There is so much wrong with the decision CS took. They essentially did not have the moral right to sell (part of) the site to venture capitalists. It was built on many volunteer shoulders, who rightfully feel deceived now. I might not be the best leader of a volunteer project, but this is something that would not have occured to me in my dreams. It's disgusting. Venture capitalists don't invest into something because they are nice people - they want to get this money back, from you, the community! CS already made millions with the verification scam, what is next?
Do you still believe in hospitality exchange?

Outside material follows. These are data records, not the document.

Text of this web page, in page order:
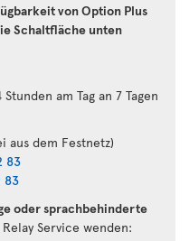
von Option Plus
Schaltfläche unten
am Tag an 7 Tagen
aus dem Festnetz)
83
83
oder sprachbehinderte
Service wenden:
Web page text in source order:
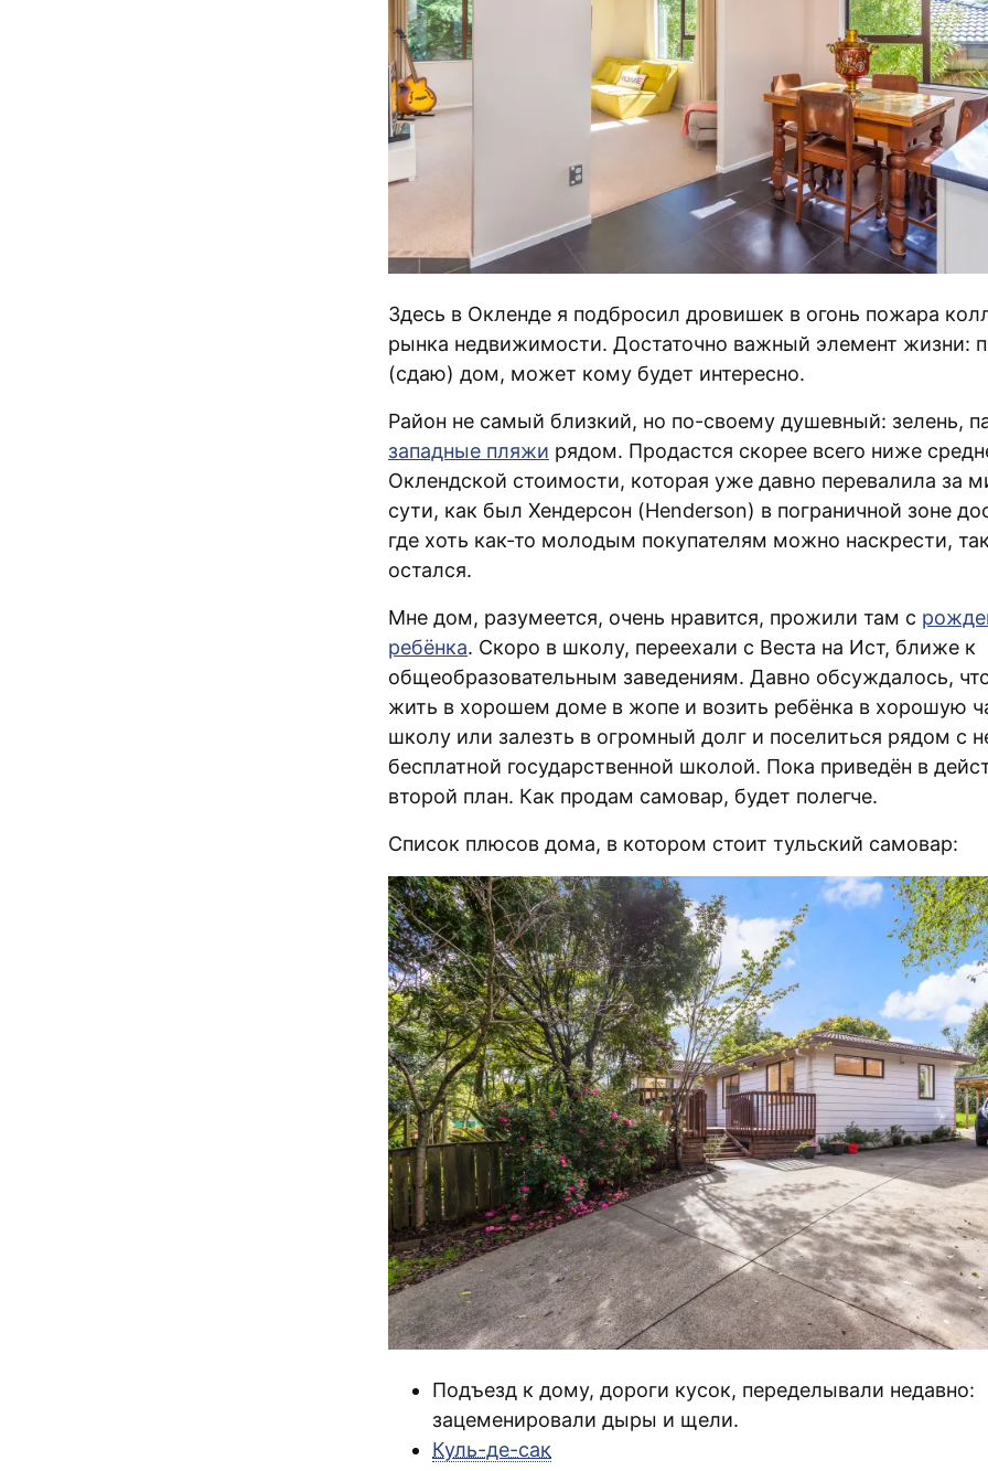
Здесь в Окленде я подбросил дровишек в огонь пожара
рынка недвижимости. Достаточно важный элемент жизни:
(сдаю) дом, может кому будет интересно.
Район не самый близкий, но по-своему душевный: зелень,
западные пляжи рядом. Продастся скорее всего ниже
Оклендской стоимости, которая уже давно перевалила за
сути, как был Хендерсон (Henderson) в пограничной зоне
где хоть как-то молодым покупателям можно наскрести,
остался.
Мне дом, разумеется, очень нравится, прожили там с
ребёнка. Скоро в школу, переехали с Веста на Ист, ближе к
общеобразовательным заведениям. Давно обсуждалось,
жить в хорошем доме в жопе и возить ребёнка в хорошую
школу или залезть в огромный долг и поселиться рядом с
бесплатной государственной школой. Пока приведён в
второй план. Как продам самовар, будет полегче.
Список плюсов дома, в котором стоит тульский самовар:
Подъезд к дому, дороги кусок, переделывали недавно:
зацеменировали дыры и щели.
Куль-де-сак
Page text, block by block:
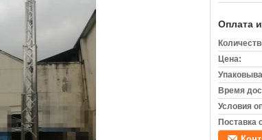
Оплата
Цена:
Время
Условия
Поставка
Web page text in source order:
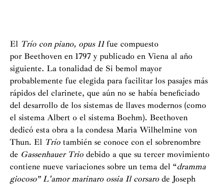
El Trío con piano, opus 11fue compuesto
por Beethoven en 1797 y publicado en Viena al año
siguiente. La tonalidad de Si bemol mayor
probablemente fue elegida para facilitar los pasajes más
rápidos del clarinete, que aún no se había beneficiado
del desarrollo de los sistemas de llaves modernos (como
el sistema Albert o el sistema Boehm). Beethoven
dedicó esta obra a la condesa Maria Wilhelmine von
Thun. El Trío también se conoce con el sobrenombre
de Gassenhauer Trio debido a que su tercer movimiento
contiene nueve variaciones sobre un tema del “dramma
giocoso” L'amor marinaro ossia Il corsaro de Joseph

We welcome any couchsurfers who still believe in the idea of hospitality exchange as one global community and not as a big business. You will feel at home in HC, I'm sure - even if the site is not up to par at the moment (I have personally always hosted couchsurfers and will continue to do so until I can't bear the thought anymore that I'll be supporting a company that has turned our wonderful hospitality exchange world into a business). And to all loyal Hospitality Club members: thank you for sticking around, we are sorry that we let you wait for so long for improvements, please help us get back on track. Together we CAN build something that all the venture capital in the world can't buy.
And most importantly: keep hosting and visiting members, make friends! It's not about the couch.